DATA FOR PROCESSING: Begin

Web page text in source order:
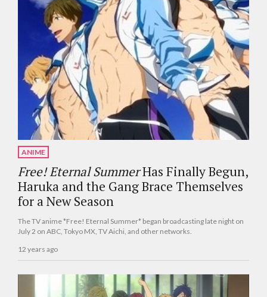
ANIME
Free! Eternal SummerHas Finally Begun,
Haruka and the Gang Brace Themselves
for a New Season
The TV anime *Free! Eternal Summer* began broadcasting late night on
July 2 on ABC, Tokyo MX, TV Aichi, and other networks.
12 years ago
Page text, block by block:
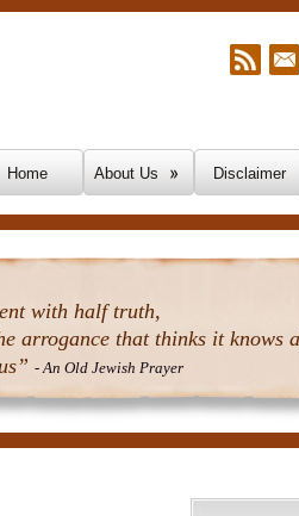
Home About Us Disclaimer
with half truth,
arrogance that thinks it knows
- An Old Jewish Prayer
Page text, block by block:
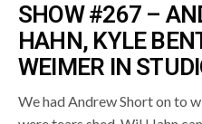
SHOW #267 –
HAHN, KYLE
WEIMER IN
We had Andrew Short on to
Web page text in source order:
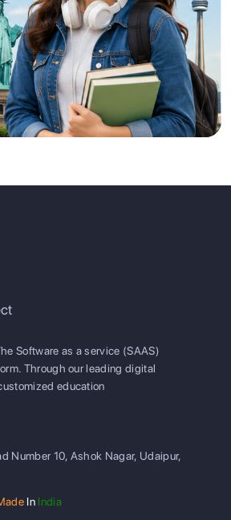
Software as a service (SAAS)
Through our leading digital
education
Number 10, Ashok Nagar, Udaipur,
In India
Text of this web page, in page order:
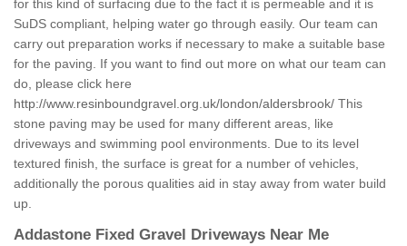
for this kind of surfacing due to the fact it is permeable and it is
SuDS compliant, helping water go through easily. Our team can
carry out preparation works if necessary to make a suitable base
for the paving. If you want to find out more on what our team can
do, please click here
http://www.resinboundgravel.org.uk/london/aldersbrook/ This
stone paving may be used for many different areas, like
driveways and swimming pool environments. Due to its level
textured finish, the surface is great for a number of vehicles,
additionally the porous qualities aid in stay away from water build
up.
Addastone Fixed Gravel Driveways Near Me
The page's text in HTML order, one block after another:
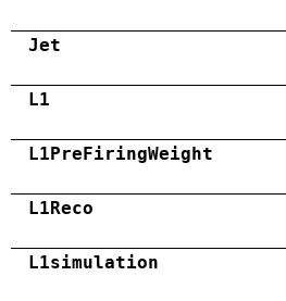
Jet
L1
L1PreFiringWeight
L1Reco
L1simulation
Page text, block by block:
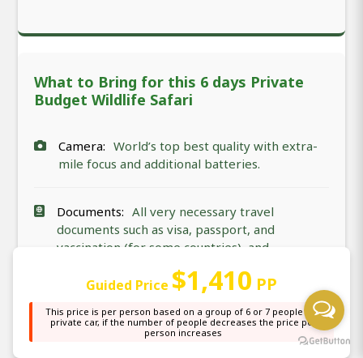
What to Bring for this 6 days Private
Budget Wildlife Safari
Camera: World’s top best quality with extra-
mile focus and additional batteries.
Documents: All very necessary travel
documents such as visa, passport, and
vaccination (for some countries), and
Clothes: Safari-friendly clothes (not much
shining). These are nature, animal, and bird-
Guided Price $1,410 PP
This price is per person based on a group of 6 or 7 people in a
private car, if the number of people decreases the price per
person increases
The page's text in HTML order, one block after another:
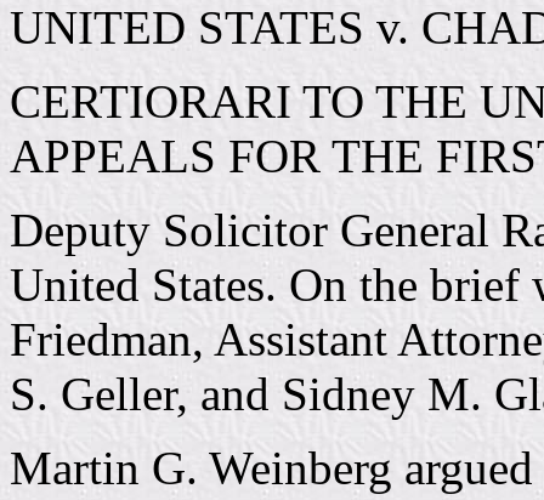
UNITED STATES v.
CERTIORARI TO THE
APPEALS FOR THE
Deputy Solicitor General
United States. On the
Friedman, Assistant
S. Geller, and Sidney M.
Martin G. Weinberg
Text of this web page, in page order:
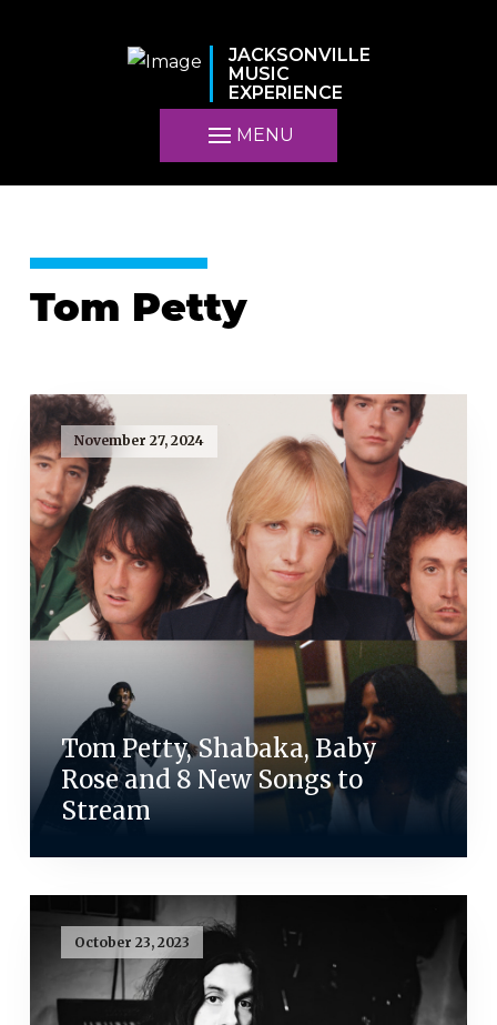
JACKSONVILLE
MUSIC
EXPERIENCE
MENU
Tom Petty
November 27, 2024
Tom Petty, Shabaka, Baby
Rose and 8 New Songs to
Stream
October 23, 2023
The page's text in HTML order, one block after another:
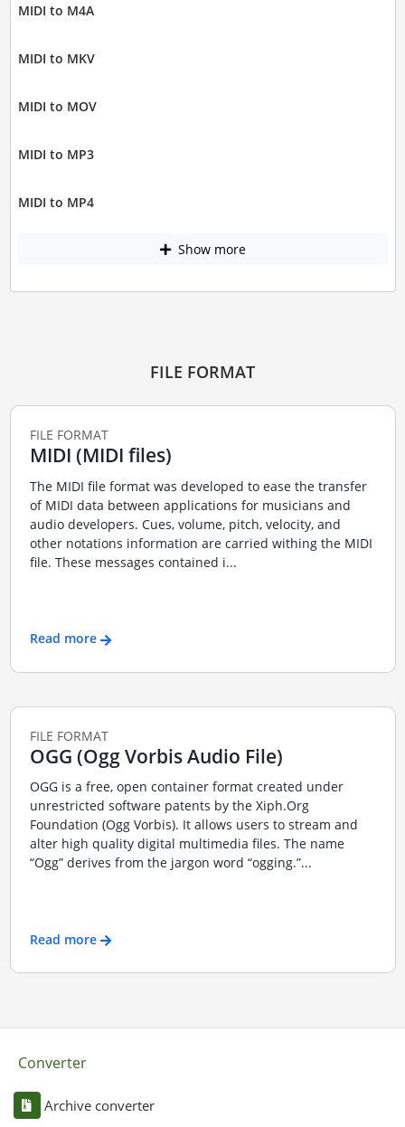
MIDI to M4A
MIDI to MKV
MIDI to MOV
MIDI to MP3
MIDI to MP4
Show more
FILE FORMAT
FILE FORMAT
MIDI (MIDI files)
The MIDI file format was developed to ease the transfer
of MIDI data between applications for musicians and
audio developers. Cues, volume, pitch, velocity, and
other notations information are carried withing the MIDI
file. These messages contained i...
Read more
FILE FORMAT
OGG (Ogg Vorbis Audio File)
OGG is a free, open container format created under
unrestricted software patents by the Xiph.Org
Foundation (Ogg Vorbis). It allows users to stream and
alter high quality digital multimedia files. The name
“Ogg” derives from the jargon word “ogging.”...
Read more
Converter
Archive converter
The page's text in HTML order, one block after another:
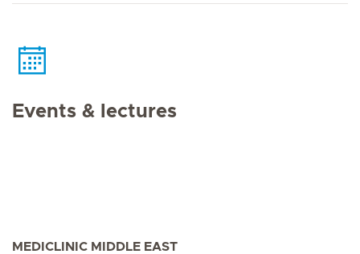
Events & lectures
MEDICLINIC MIDDLE EAST
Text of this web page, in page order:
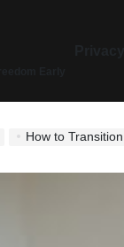
How to
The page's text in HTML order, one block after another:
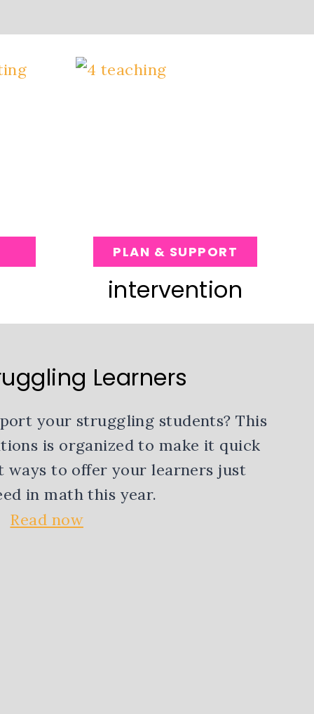
PLAN & SUPPORT
intervention
Learners
your struggling students? This
is organized to make it quick
ways to offer your learners just
in math this year.
Read now
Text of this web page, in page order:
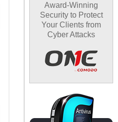
Award-Winning
Security to Protect
Your Clients from
Cyber Attacks
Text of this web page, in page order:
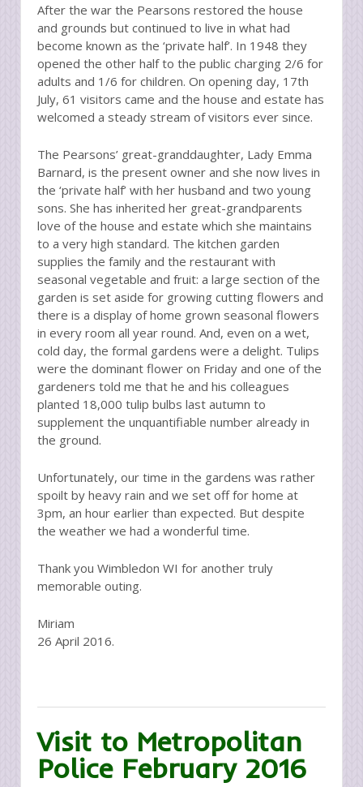
After the war the Pearsons restored the house
and grounds but continued to live in what had
become known as the ‘private half’. In 1948 they
opened the other half to the public charging 2/6 for
adults and 1/6 for children. On opening day, 17th
July, 61 visitors came and the house and estate has
welcomed a steady stream of visitors ever since.
The Pearsons’ great-granddaughter, Lady Emma
Barnard, is the present owner and she now lives in
the ‘private half’ with her husband and two young
sons. She has inherited her great-grandparents
love of the house and estate which she maintains
to a very high standard. The kitchen garden
supplies the family and the restaurant with
seasonal vegetable and fruit: a large section of the
garden is set aside for growing cutting flowers and
there is a display of home grown seasonal flowers
in every room all year round. And, even on a wet,
cold day, the formal gardens were a delight. Tulips
were the dominant flower on Friday and one of the
gardeners told me that he and his colleagues
planted 18,000 tulip bulbs last autumn to
supplement the unquantifiable number already in
the ground.
Unfortunately, our time in the gardens was rather
spoilt by heavy rain and we set off for home at
3pm, an hour earlier than expected. But despite
the weather we had a wonderful time.
Thank you Wimbledon WI for another truly
memorable outing.
Miriam
26 April 2016.
Visit to Metropolitan
Police February 2016
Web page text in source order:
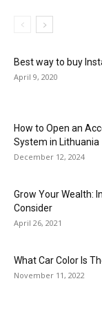
Best way to buy
April 9, 2020
How to Open an
System in Lithuania
December 12, 2024
Grow Your Wealth:
Consider
April 26, 2021
What Car Color Is
November 11, 2022
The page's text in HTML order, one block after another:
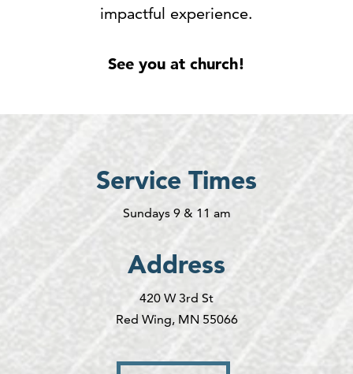
impactful experience.
See you at church!
Service Times
Sundays 9 & 11 am
Address
420 W 3rd St
Red Wing, MN 55066
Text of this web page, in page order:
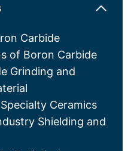
Carbide
of Boron Carbide
Grinding and
Ceramics
Shielding and
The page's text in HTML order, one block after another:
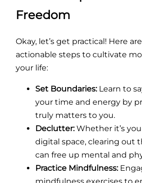
Freedom
Okay, let’s get practical! Here
actionable steps to cultivate
your life:
Set Boundaries:Learn to
your time and energy by
truly matters to you.
Declutter:Whether it’s
digital space, clearing out
can free up mental and
Practice Mindfulness:
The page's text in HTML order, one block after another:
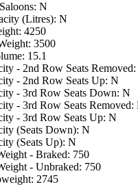
N
(Litres): N
4250
3500
15.1
- 2nd Row Seats
- 2nd Row Seats Up: N
- 3rd Row Seats Down: N
- 3rd Row Seats Removed:
- 3rd Row Seats Up: N
(Seats Down): N
(Seats Up): N
- Braked: 750
- Unbraked: 750
2745
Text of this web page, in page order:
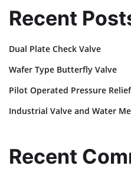
Recent
Dual Plate Check Valve
Wafer Type Butterfly Valve
Pilot Operated Pressure
Industrial Valve and Water
Recent
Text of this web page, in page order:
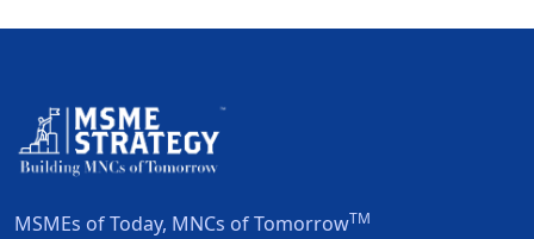
MSMEs of Today, MNCs of TomorrowTM
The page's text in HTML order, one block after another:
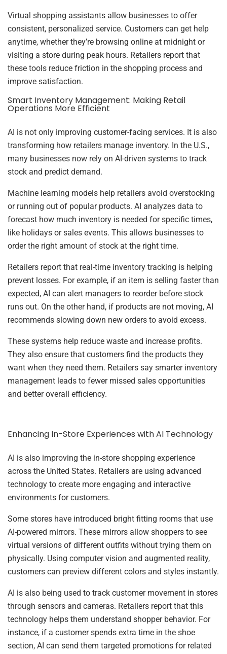
Virtual shopping assistants allow businesses to offer
consistent, personalized service. Customers can get help
anytime, whether they’re browsing online at midnight or
visiting a store during peak hours. Retailers report that
these tools reduce friction in the shopping process and
improve satisfaction.
Smart Inventory Management: Making Retail
Operations More Efficient
AI is not only improving customer-facing services. It is also
transforming how retailers manage inventory. In the U.S.,
many businesses now rely on AI-driven systems to track
stock and predict demand.
Machine learning models help retailers avoid overstocking
or running out of popular products. AI analyzes data to
forecast how much inventory is needed for specific times,
like holidays or sales events. This allows businesses to
order the right amount of stock at the right time.
Retailers report that real-time inventory tracking is helping
prevent losses. For example, if an item is selling faster than
expected, AI can alert managers to reorder before stock
runs out. On the other hand, if products are not moving, AI
recommends slowing down new orders to avoid excess.
These systems help reduce waste and increase profits.
They also ensure that customers find the products they
want when they need them. Retailers say smarter inventory
management leads to fewer missed sales opportunities
and better overall efficiency.
Enhancing In-Store Experiences with AI Technology
AI is also improving the in-store shopping experience
across the United States. Retailers are using advanced
technology to create more engaging and interactive
environments for customers.
Some stores have introduced bright fitting rooms that use
AI-powered mirrors. These mirrors allow shoppers to see
virtual versions of different outfits without trying them on
physically. Using computer vision and augmented reality,
customers can preview different colors and styles instantly.
AI is also being used to track customer movement in stores
through sensors and cameras. Retailers report that this
technology helps them understand shopper behavior. For
instance, if a customer spends extra time in the shoe
section, AI can send them targeted promotions for related
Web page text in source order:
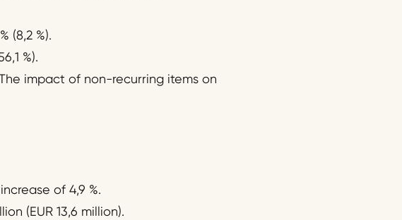
(8,2 %).
%).
impact of non-recurring items on
of 4,9 %.
(EUR 13,6 million).
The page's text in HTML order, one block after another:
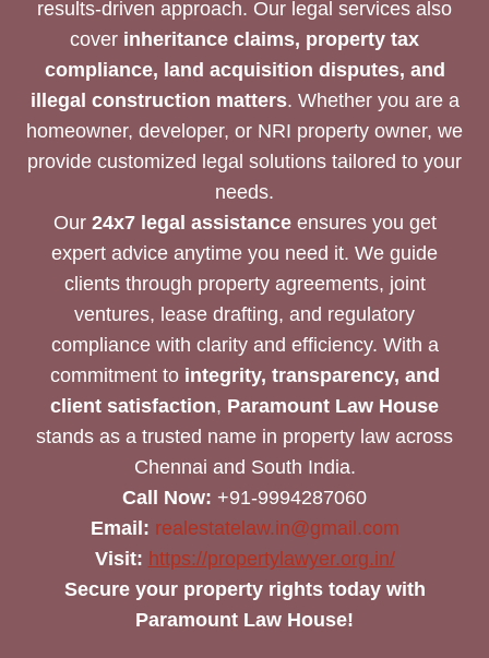
results-driven approach. Our legal services also
cover inheritance claims, property tax
compliance, land acquisition disputes, and
illegal construction matters. Whether you are a
homeowner, developer, or NRI property owner, we
provide customized legal solutions tailored to your
needs.
Our 24x7 legal assistanceensures you get
expert advice anytime you need it. We guide
clients through property agreements, joint
ventures, lease drafting, and regulatory
compliance with clarity and efficiency. With a
commitment to integrity, transparency, and
client satisfaction, Paramount Law House
stands as a trusted name in property law across
Chennai and South India.
Call Now: +91-9994287060
Email: realestatelaw.in@gmail.com
Visit: https://propertylawyer.org.in/
Secure your property rights today with
Paramount Law House!
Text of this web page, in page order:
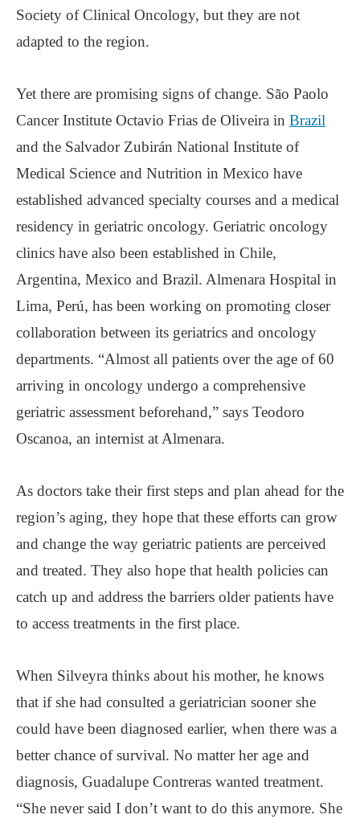
Society of Clinical Oncology, but they are not
adapted to the region.
Yet there are promising signs of change. São Paolo
Cancer Institute Octavio Frias de Oliveira in Brazil
and the Salvador Zubirán National Institute of
Medical Science and Nutrition in Mexico have
established advanced specialty courses and a medical
residency in geriatric oncology. Geriatric oncology
clinics have also been established in Chile,
Argentina, Mexico and Brazil. Almenara Hospital in
Lima, Perú, has been working on promoting closer
collaboration between its geriatrics and oncology
departments. “Almost all patients over the age of 60
arriving in oncology undergo a comprehensive
geriatric assessment beforehand,” says Teodoro
Oscanoa, an internist at Almenara.
As doctors take their first steps and plan ahead for the
region’s aging, they hope that these efforts can grow
and change the way geriatric patients are perceived
and treated. They also hope that health policies can
catch up and address the barriers older patients have
to access treatments in the first place.
When Silveyra thinks about his mother, he knows
that if she had consulted a geriatrician sooner she
could have been diagnosed earlier, when there was a
better chance of survival. No matter her age and
diagnosis, Guadalupe Contreras wanted treatment.
“She never said I don’t want to do this anymore. She
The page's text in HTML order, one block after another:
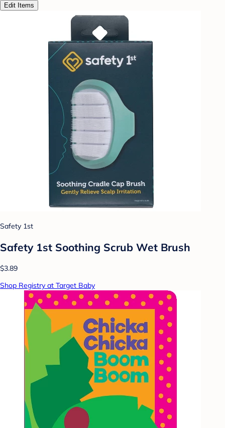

DATA FOR PROCESSING: End

• [EXERCISE DIRECTIONS]: The reply should hold exactly the lines above, starting at the line with "Security to Protect" and ending at the line with "there is a display", and no pictures.

• [SOLUTION FOR THIS TASK]:
Security to Protect
Your Clients from
Cyber Attacks
Text of this web page, in page order:
After the war the Pearsons restored the house
and grounds but continued to live in what had
become known as the ‘private half’. In 1948 they
opened the other half to the public charging 2/6 for
adults and 1/6 for children. On opening day, 17th
July, 61 visitors came and the house and estate has
welcomed a steady stream of visitors ever since.
The Pearsons’ great-granddaughter, Lady Emma
Barnard, is the present owner and she now lives in
the ‘private half’ with her husband and two young
sons. She has inherited her great-grandparents
love of the house and estate which she maintains
to a very high standard. The kitchen garden
supplies the family and the restaurant with
seasonal vegetable and fruit: a large section of the
garden is set aside for growing cutting flowers and
there is a display of home grown seasonal flowers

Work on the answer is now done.